Sharing industry placements with other organisations

Sometimes it’s helpful for 2 employers to share an industry placement.

For example, when:

  • there may not be enough work for a student to do in 1 organisation
  • it may be useful for students to experience different aspects of work (for example, with another employer in a supply chain)
  • large employers want to offer greater breadth of experience by sharing placements with smaller organisations
  • micro-businesses, sole traders and freelancers can’t always commit to a whole placement

How sharing works

A placement can’t be with more than 2 employers.

The aim is that a student works in 2 employers for an agreed number of hours which make up the complete placement.

Together with the other employer, you'll:

  • work with your college or school to design the industry placement.
  • agree appropriate projects and activities that support the student’s development objectives (the college or school can support you with templates and advice to do this)

Each employer will provide work, training and supervision when the student is with them. It’s also part of the college or school’s job to help the student see how their work with both employers fits together to help them learn.

Setting up a shared placement

If an employer wants to share a placement but doesn’t have a second employer in mind, colleges or schools could suggest one and make the introductions.

Here are some questions to discuss with the other employer and the college or school when you're ready to set up a shared placement:

  • What checks are needed and who will do them, for example, health and safety, safeguarding?
  • How should we share the time and what pattern of placement would work for us both?
  • How are the projects and activities going to be shared between our organisations so that there isn’t too much repetition?
  • Have we agreed total hours between us, which meet the requirements for an industry placement (a minimum of 315 hours)?
  • Do the projects and activities we’ve agreed between us give the student a breadth of experience?
  • What payments (if any) will be made to the student so that they are fair to both of our organisations?
  • What arrangements should be made for the student to travel between our two sites?
  • When will the student’s progress be reviewed and how is this feedback shared between our two organisations and with the college or school?
  • Are there any opportunities for us to do joint publicity or promotion based on our shared industry placements?

Shared placement examples


Example 1

2 childcare businesses near to each other want to offer an industry placement.
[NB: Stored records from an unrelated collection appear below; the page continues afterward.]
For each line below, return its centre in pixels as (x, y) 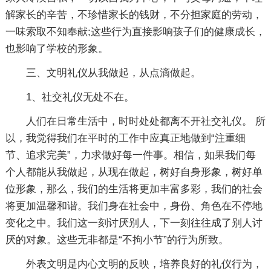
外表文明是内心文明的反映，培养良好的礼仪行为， (144, 264)
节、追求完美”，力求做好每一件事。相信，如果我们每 (130, 155)
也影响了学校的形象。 (57, 48)
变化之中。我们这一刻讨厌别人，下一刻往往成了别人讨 (134, 223)
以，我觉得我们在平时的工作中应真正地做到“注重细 (125, 138)
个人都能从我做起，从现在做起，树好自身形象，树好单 (134, 172)
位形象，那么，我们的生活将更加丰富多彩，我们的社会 (134, 189)
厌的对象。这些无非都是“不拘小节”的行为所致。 (117, 240)
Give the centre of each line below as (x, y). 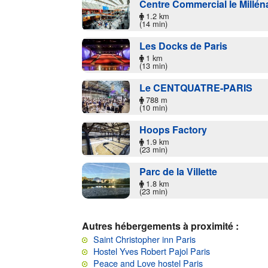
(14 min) (153, 23)
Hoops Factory (173, 129)
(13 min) (153, 65)
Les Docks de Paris (183, 45)
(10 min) (153, 107)
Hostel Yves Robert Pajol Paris (152, 251)
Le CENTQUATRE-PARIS (196, 87)
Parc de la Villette (178, 171)
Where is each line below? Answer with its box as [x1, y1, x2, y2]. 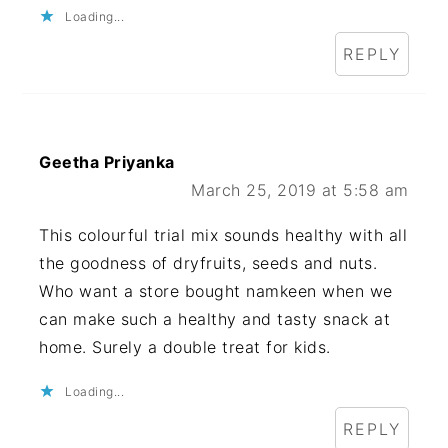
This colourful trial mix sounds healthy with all [39, 225, 408, 246]
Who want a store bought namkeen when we [39, 281, 393, 302]
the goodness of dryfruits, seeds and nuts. [39, 253, 378, 274]
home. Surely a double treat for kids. [39, 337, 331, 358]
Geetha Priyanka [39, 152, 175, 173]
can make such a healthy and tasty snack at [39, 309, 391, 330]
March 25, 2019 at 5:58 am [191, 180, 409, 201]
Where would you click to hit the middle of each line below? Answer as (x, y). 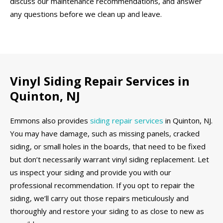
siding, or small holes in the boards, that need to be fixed (108, 146)
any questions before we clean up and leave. (86, 14)
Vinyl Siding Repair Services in (100, 81)
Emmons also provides (50, 120)
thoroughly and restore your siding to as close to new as (107, 211)
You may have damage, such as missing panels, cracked (105, 133)
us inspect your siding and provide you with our (91, 172)
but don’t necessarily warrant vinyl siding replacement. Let (110, 159)
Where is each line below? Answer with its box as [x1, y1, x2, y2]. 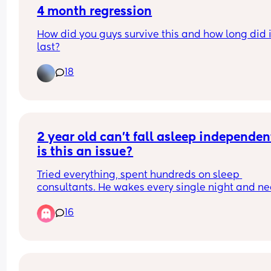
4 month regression [37, 5, 152, 18]
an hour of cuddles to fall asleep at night [37, 195, 233, 206]
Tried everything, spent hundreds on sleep [37, 170, 240, 180]
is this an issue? [37, 146, 134, 158]
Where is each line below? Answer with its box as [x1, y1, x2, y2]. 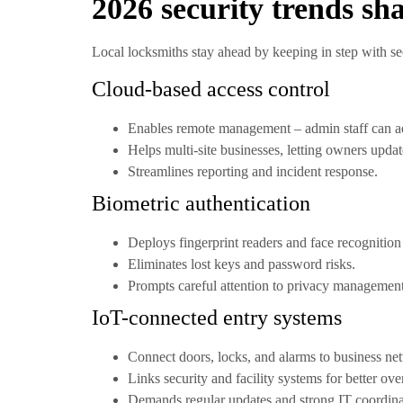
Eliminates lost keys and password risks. [128, 256, 355, 273]
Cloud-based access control [92, 77, 330, 102]
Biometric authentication [92, 192, 310, 216]
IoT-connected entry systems [92, 306, 342, 330]
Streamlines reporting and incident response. [128, 164, 378, 180]
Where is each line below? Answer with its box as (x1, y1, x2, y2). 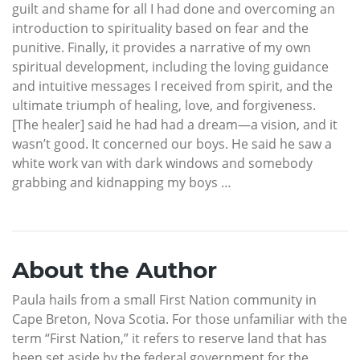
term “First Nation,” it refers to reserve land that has (12, 329, 327, 347)
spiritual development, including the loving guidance (12, 57, 329, 76)
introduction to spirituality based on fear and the (12, 18, 309, 37)
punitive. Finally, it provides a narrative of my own (12, 38, 311, 56)
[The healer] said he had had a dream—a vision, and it (12, 115, 337, 133)
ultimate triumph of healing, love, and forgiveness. (12, 96, 316, 114)
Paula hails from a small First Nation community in (12, 290, 317, 309)
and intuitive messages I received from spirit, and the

Both businesses realise the benefits of sharing the placement, so that the student gains experience of the childcare assistant role in two different environments. They agree to share the placement time 50:50 between them.

Managers from both businesses collaborate on designing an effective placement where experience gained in one environment adds to the experience of working in the other. Staff at the 2 businesses say they have benefited from working together and sharing the student between them.

Example 2

A large construction business is trying out shared industry placements on a few of its sites.

Each site organises the placement and invites a small business in their supply chain to share it. The site manager and small business organise separate projects, which take place on their own premises.

Sharing placements with smaller businesses gives students a different but complementary experience of the industry. They can compare what it’s like to work in different-sized organisations. They get a broader picture of how the industry works and the wide range of career opportunities open to them.